McCarthy kept out of sight for a few months, then took a role in the David Zucker-directed crackpot comedy BASEketball opposite Comedy Central's South Park creators, Trey Parker and Matt Stone. Her role isn't huge, but she's in fine company. And overall, she's not nearly as stamped out as some people might wish. When I meet her in one of Santa Monica's good-to-be-seen-in restaurants, every pampered head in the place turns to watch her walk in. Simply groomed in a demure knit blouse and slacks, she's far prettier and softer than one might expect. Warmer, too.

But not wholly unlike the brassy TV icon of old. "I'm shitting my pants," she declares when I ask how she's doing these days. "This is the first time I'm without a contract.

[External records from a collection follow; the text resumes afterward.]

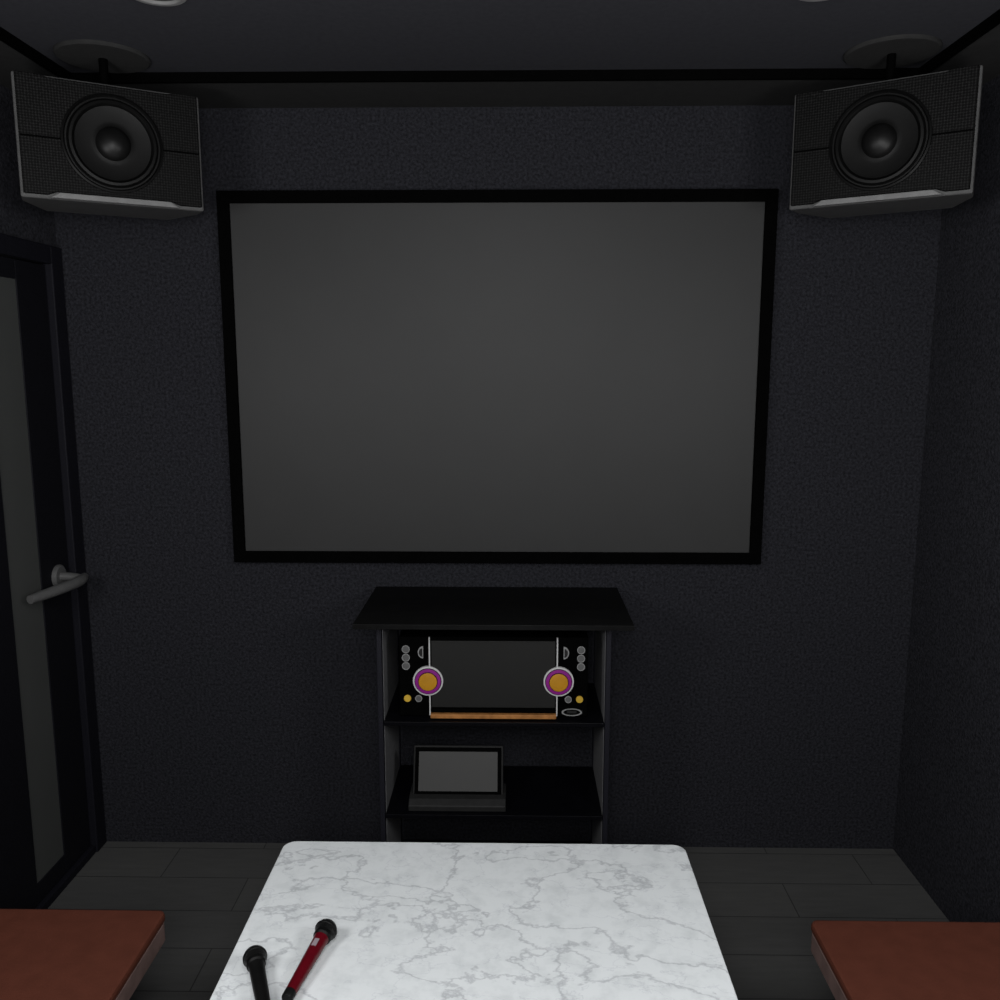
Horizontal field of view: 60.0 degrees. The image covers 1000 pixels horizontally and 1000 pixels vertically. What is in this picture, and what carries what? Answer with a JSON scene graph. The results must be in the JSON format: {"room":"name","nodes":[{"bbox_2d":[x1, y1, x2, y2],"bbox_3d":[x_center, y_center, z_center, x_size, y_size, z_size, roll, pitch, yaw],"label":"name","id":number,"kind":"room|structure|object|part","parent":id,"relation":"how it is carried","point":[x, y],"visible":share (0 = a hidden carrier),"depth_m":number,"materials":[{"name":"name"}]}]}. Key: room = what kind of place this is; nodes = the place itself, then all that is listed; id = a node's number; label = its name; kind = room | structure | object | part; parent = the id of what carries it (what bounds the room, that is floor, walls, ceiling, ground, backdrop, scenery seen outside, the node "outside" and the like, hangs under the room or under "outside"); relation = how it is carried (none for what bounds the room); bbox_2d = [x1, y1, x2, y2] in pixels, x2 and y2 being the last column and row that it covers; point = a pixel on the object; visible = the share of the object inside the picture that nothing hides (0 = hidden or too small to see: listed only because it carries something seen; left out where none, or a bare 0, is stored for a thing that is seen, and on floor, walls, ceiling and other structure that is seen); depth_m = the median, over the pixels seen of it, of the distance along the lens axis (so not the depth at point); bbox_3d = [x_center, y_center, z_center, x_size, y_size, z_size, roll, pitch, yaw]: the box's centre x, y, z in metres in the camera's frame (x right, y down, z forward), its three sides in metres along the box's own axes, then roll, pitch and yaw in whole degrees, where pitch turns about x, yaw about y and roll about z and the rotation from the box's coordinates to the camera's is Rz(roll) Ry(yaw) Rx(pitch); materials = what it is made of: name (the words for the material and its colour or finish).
{"room":"entertainment venue","nodes":[
{"label":"entertainment venue","id":0,"kind":"room"},
{"bbox_2d":[0,84,56,246],"bbox_3d":[-1.589,0.295,0.783,0.100,2.734,4.600,0,9,1],"label":"wall","id":1,"kind":"structure","parent":0,"point":[19,218],"depth_m":2.67,"materials":[{"name":"fabric"}]},
{"bbox_2d":[0,256,89,908],"bbox_3d":[-1.535,0.316,2.579,0.046,2.069,0.895,0,9,1],"label":"leaf","id":2,"kind":"object","parent":1,"relation":"attached to","point":[19,887],"visible":0.89,"depth_m":2.83,"materials":[{"name":"black wood"}]},
{"bbox_2d":[0,277,63,882],"bbox_3d":[-1.526,0.284,2.763,0.027,1.940,0.173,0,9,1],"label":"glass","id":3,"kind":"object","parent":2,"relation":"attached to","point":[15,465],"visible":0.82,"depth_m":2.77,"materials":[{"name":"grey glass"}]},
{"bbox_2d":[26,573,88,603],"bbox_3d":[-1.436,0.287,2.839,0.051,0.041,0.270,2,9,11],"label":"lever","id":4,"kind":"object","parent":2,"relation":"attached to","point":[78,581],"visible":1,"depth_m":2.80,"materials":[{"name":"metal"}]},
{"bbox_2d":[60,572,80,580],"bbox_3d":[-1.459,0.263,2.945,0.086,0.037,0.035,0,9,1],"label":"neck","id":5,"kind":"object","parent":4,"relation":"on","point":[64,576],"visible":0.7,"depth_m":2.94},
{"bbox_2d":[52,564,65,585],"bbox_3d":[-1.498,0.260,2.948,0.014,0.080,0.080,0,9,1],"label":"rosette","id":6,"kind":"object","parent":2,"relation":"attached to","point":[59,568],"visible":0.6,"depth_m":2.92,"materials":[{"name":"metal"}]},
{"bbox_2d":[0,233,105,908],"bbox_3d":[-1.549,0.300,2.579,0.118,2.165,1.046,0,9,1],"label":"frame","id":7,"kind":"object","parent":1,"relation":"attached to","point":[12,247],"visible":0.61,"depth_m":3.01,"materials":[{"name":"black wood"}]},
{"bbox_2d":[54,105,941,848],"bbox_3d":[-0.019,-0.067,3.078,3.158,2.734,0.100,0,9,1],"label":"wall","id":8,"kind":"structure","parent":0,"point":[761,705],"depth_m":3.08,"materials":[{"name":"fabric"}]},
{"bbox_2d":[216,189,778,563],"bbox_3d":[-0.013,-0.401,2.956,1.847,1.256,0.033,0,9,1],"label":"projection screen","id":9,"kind":"object","parent":8,"relation":"attached to","point":[533,376],"visible":1,"depth_m":2.95,"materials":[{"name":"fabric"}]},
{"bbox_2d":[48,841,948,999],"bbox_3d":[-0.059,1.681,1.025,3.158,0.080,4.700,0,9,1],"label":"floor","id":10,"kind":"structure","parent":0,"point":[762,905],"depth_m":2.92,"materials":[{"name":"stone"}]},
{"bbox_2d":[0,909,164,999],"bbox_3d":[-1.193,1.460,0.727,0.692,0.450,2.940,0,9,1],"label":"bench sofa","id":11,"kind":"object","parent":10,"relation":"on","point":[46,954],"visible":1,"depth_m":1.99,"materials":[{"name":"brown leather"}]},
{"bbox_2d":[210,841,737,999],"bbox_3d":[-0.056,1.293,1.463,1.036,0.550,1.685,0,9,1],"label":"marble table","id":12,"kind":"object","parent":10,"relation":"on","point":[413,920],"visible":1,"depth_m":1.92,"materials":[{"name":"white stone"}]},
{"bbox_2d":[242,945,269,999],"bbox_3d":[-0.470,0.954,1.684,0.049,0.049,0.248,-3,9,-19],"label":"microphone","id":13,"kind":"object","parent":12,"relation":"on","point":[255,956],"visible":1,"depth_m":1.73,"materials":[{"name":"black plastic"}]},
{"bbox_2d":[242,945,266,966],"bbox_3d":[-0.503,0.939,1.780,0.047,0.049,0.042,0,9,1],"label":"grille","id":14,"kind":"object","parent":13,"relation":"attached to","point":[255,954],"depth_m":1.76,"materials":[{"name":"black metal"}]},
{"bbox_3d":[-0.459,0.962,1.673,0.033,0.033,0.182,-4,13,-22],"label":"handle","id":15,"kind":"part","parent":13,"relation":"part of","materials":[{"name":"black plastic"}]},
{"bbox_2d":[282,918,336,999],"bbox_3d":[-0.386,0.939,1.780,0.049,0.049,0.216,1,9,8],"label":"microphone","id":16,"kind":"object","parent":12,"relation":"on","point":[325,929],"visible":1,"depth_m":1.78,"materials":[{"name":"red"}]},
{"bbox_3d":[-0.395,0.948,1.767,0.033,0.033,0.150,2,13,12],"label":"handle","id":17,"kind":"part","parent":16,"relation":"part of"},
{"bbox_2d":[315,918,336,939],"bbox_3d":[-0.374,0.926,1.867,0.047,0.047,0.037,2,9,11],"label":"grille","id":18,"kind":"object","parent":16,"relation":"attached to","point":[326,927],"depth_m":1.85,"materials":[{"name":"black metal"}]},
{"bbox_2d":[353,586,633,843],"bbox_3d":[-0.017,0.836,2.924,0.854,0.998,0.455,0,9,1],"label":"rack","id":19,"kind":"object","parent":10,"relation":"on","point":[532,792],"visible":0.66,"depth_m":2.81,"materials":[{"name":"black wood"}]},
{"bbox_2d":[408,745,505,811],"bbox_3d":[-0.138,0.912,2.852,0.316,0.179,0.120,0,9,1],"label":"tablet","id":20,"kind":"object","parent":19,"relation":"on","point":[468,778],"visible":1,"depth_m":2.85,"materials":[{"name":"grey plastic"}]},
{"bbox_3d":[-0.138,0.896,2.859,0.260,0.125,0.007,0,-13,1],"label":"panel","id":21,"kind":"part","parent":20,"relation":"part of","materials":[{"name":"grey glass"}]},
{"bbox_2d":[399,630,587,718],"bbox_3d":[-0.019,0.551,2.841,0.600,0.268,0.220,0,9,1],"label":"console","id":22,"kind":"object","parent":19,"relation":"on","point":[449,674],"visible":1,"depth_m":2.75,"materials":[{"name":"black plastic"}]},
{"bbox_3d":[-0.295,0.633,2.763,0.023,0.023,0.005,0,9,1],"label":"knob","id":23,"kind":"part","parent":22,"relation":"part of","materials":[{"name":"yellow plastic"}]},
{"bbox_3d":[-0.021,0.672,2.764,0.400,0.012,0.011,0,9,1],"label":"display sill","id":24,"kind":"part","parent":22,"relation":"part of","materials":[{"name":"black plastic"}]},
{"bbox_3d":[0.253,0.634,2.754,0.023,0.023,0.005,0,9,1],"label":"knob","id":25,"kind":"part","parent":22,"relation":"part of","materials":[{"name":"yellow plastic"}]},
{"bbox_2d":[384,683,603,726],"bbox_3d":[-0.017,0.682,2.908,0.696,0.013,0.348,0,9,1],"label":"shelf","id":26,"kind":"object","parent":19,"relation":"attached to","point":[595,716],"depth_m":2.75,"materials":[{"name":"black wood"}]},
{"bbox_2d":[386,765,601,819],"bbox_3d":[-0.017,0.994,2.957,0.696,0.013,0.348,0,9,1],"label":"shelf","id":27,"kind":"object","parent":19,"relation":"attached to","point":[532,792],"depth_m":2.91,"materials":[{"name":"black wood"}]},
{"bbox_2d":[401,839,591,843],"bbox_3d":[-0.017,1.281,3.003,0.696,0.015,0.348,0,9,1],"label":"shelf","id":28,"kind":"object","parent":19,"relation":"attached to","point":[402,840],"depth_m":3.16,"materials":[{"name":"black wood"}]},
{"bbox_2d":[811,920,999,999],"bbox_3d":[1.067,1.467,0.683,0.687,0.450,2.930,0,9,1],"label":"bench sofa","id":29,"kind":"object","parent":10,"relation":"on","point":[857,960],"visible":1,"depth_m":1.96,"materials":[{"name":"brown leather"}]},
{"bbox_2d":[0,0,999,72],"bbox_3d":[-0.059,-1.000,0.603,3.158,0.080,4.700,0,9,1],"label":"ceiling","id":30,"kind":"structure","parent":0,"point":[191,35],"depth_m":2.23,"materials":[{"name":"paint"}]},
{"bbox_2d":[11,39,203,219],"bbox_3d":[-1.124,-1.051,2.493,0.479,0.406,0.314,-5,10,-29],"label":"speaker","id":31,"kind":"object","parent":30,"relation":"hanging from","point":[102,148],"visible":1,"depth_m":2.42},
{"bbox_3d":[-1.115,-1.242,2.431,0.250,0.010,0.250,-5,10,-29],"label":"ceiling plate","id":32,"kind":"part","parent":31,"relation":"part of","materials":[{"name":"paint"}]},
{"bbox_3d":[-1.115,-1.201,2.438,0.024,0.082,0.024,-5,10,-29],"label":"hanger rod","id":33,"kind":"part","parent":31,"relation":"part of","materials":[{"name":"black metal"}]},
{"bbox_2d":[137,0,186,5],"bbox_3d":[-0.797,-1.175,2.006,0.144,0.010,0.144,0,9,1],"label":"recessed light","id":34,"kind":"object","parent":30,"relation":"in","point":[151,2],"visible":1,"depth_m":2.06,"materials":[{"name":"silver metal"}]},
{"bbox_2d":[0,9,999,83],"bbox_3d":[-0.063,-0.918,0.429,2.525,0.028,4.330,0,9,1],"label":"trim","id":35,"kind":"structure","parent":30,"relation":"attached to","point":[992,21],"depth_m":2.55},
{"bbox_2d":[801,0,825,1],"bbox_3d":[0.737,-1.171,1.979,0.144,0.010,0.144,0,9,1],"label":"recessed light","id":36,"kind":"object","parent":30,"relation":"in","point":[801,0],"visible":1,"depth_m":2.04,"materials":[{"name":"silver metal"}]},
{"bbox_2d":[789,34,982,217],"bbox_3d":[1.092,-1.046,2.456,0.479,0.406,0.314,6,11,32],"label":"speaker","id":37,"kind":"object","parent":30,"relation":"hanging from","point":[905,144],"visible":1,"depth_m":2.39},
{"bbox_3d":[1.083,-1.195,2.400,0.024,0.082,0.024,6,11,32],"label":"hanger rod","id":38,"kind":"part","parent":37,"relation":"part of","materials":[{"name":"black metal"}]},
{"bbox_3d":[1.083,-1.236,2.393,0.250,0.010,0.250,6,11,32],"label":"ceiling plate","id":39,"kind":"part","parent":37,"relation":"part of","materials":[{"name":"paint"}]},
{"bbox_2d":[893,75,999,921],"bbox_3d":[1.469,0.303,0.731,0.100,2.734,4.600,0,9,1],"label":"wall","id":40,"kind":"structure","parent":0,"point":[947,829],"depth_m":2.73,"materials":[{"name":"fabric"}]},
{"bbox_2d":[0,24,999,107],"bbox_3d":[-0.060,-0.941,0.562,2.958,0.024,4.600,0,9,1],"label":"trim","id":41,"kind":"structure","parent":40,"relation":"attached to","point":[985,51],"depth_m":2.67,"materials":[{"name":"paint"}]}
]}

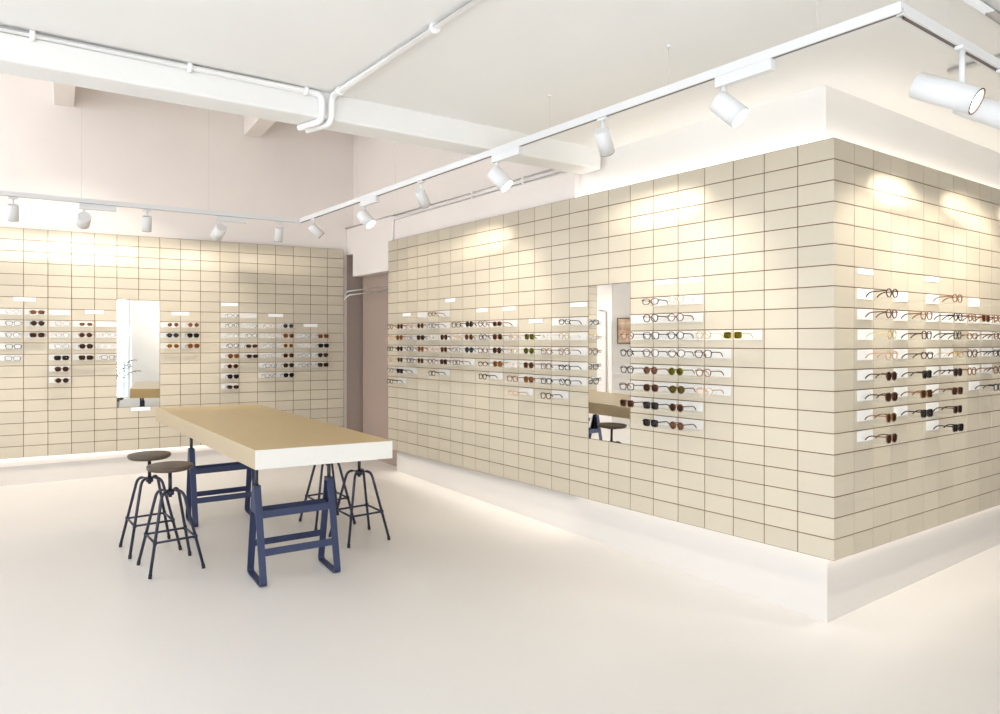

It's scary. Since 1994, I'd been working 17 hours a day, seven days a week, and the contract just expired in March. In some respects, I feel like I'm having a real breather. I'm terrified, though, because now that I'm not under contract, I have to do it on my own. There's no one ruling me so I can't blame it on anybody."

What exactly is it she wants to do on her own? "From the time I was a little girl, I was simply going to be a movie star," she declares without batting an eyelash. "I'm looking for the legendary, all-the-way-up-until-I'm-dead career." McCarthy takes a bite of spaghetti and a sip of Coke and continues, "When I meet with executives, I think they think I'm going to come in like the psychotic cheerleader, without a brain or a vision. I think they think I'm out every night living it up during my so-called 'last days on top.' But I'm very competitive, very focused. Once I talk with them, they see pretty quickly that I'm not some idiot just doing what I do to flaunt my butt cheeks."

So where does McCarthy put the blame for her recent flameout? Wasn't it she herself who, after Singled Out, jumped into two ill-conceived TV shows, never slowing to fine-tune her act or beef up her skills? "I don't think a lot of people realize this, but when I signed the contract for Singled Out, there was a paragraph that said, basically, 'We have the right to create up to two other shows for you--another MTV show and a show on a major network.' When I signed for Singled Out, I signed on for The Jenny McCarthy Show and Jenny without a choice. I couldn't take a break, even though I said, 'I think I'm getting a little too overexposed, you guys.'"

Rumors from the set of Jenny, which cast McCarthy as a Utica, New York, convenience store clerk who finds she's been left a posh Hollywood Hills bachelor pad by her recently deceased, B-movie-star dad (played by George Hamilton), characterized the star of the show as a deer trapped in klieg lights. "When NBC told me I was going to be the savior of Sunday night," McCarthy says, "I was, like, 'Holy shit. That's the kiss of death.' No matter how 'hot' you are, it's impossible to save a night--especially with a new show. People were questioning and second-guessing constantly and I was hearing different notes from so many different people, when I had no say on anything. I didn't even want the show to be called Jenny, and I sure didn't want to play someone who keeps whining, 'Where's my dad? I really need a dad!' They put me in a little flip hairdo and squeaky-cleaned me. They were burying me.

Did she read the reviews? She nods, laughing, "All 200 of them, and maybe two of those were good. In the end, I could say it was NBC. I could say it was the writing. I could say it was me. Maybe all of the above. I don't know who to blame. I was totally devastated when the show was canceled. I bawled my eyes out. The network didn't even tell me--I found out from the makeup girls, because their agents had canceled them for the following day." Ouch.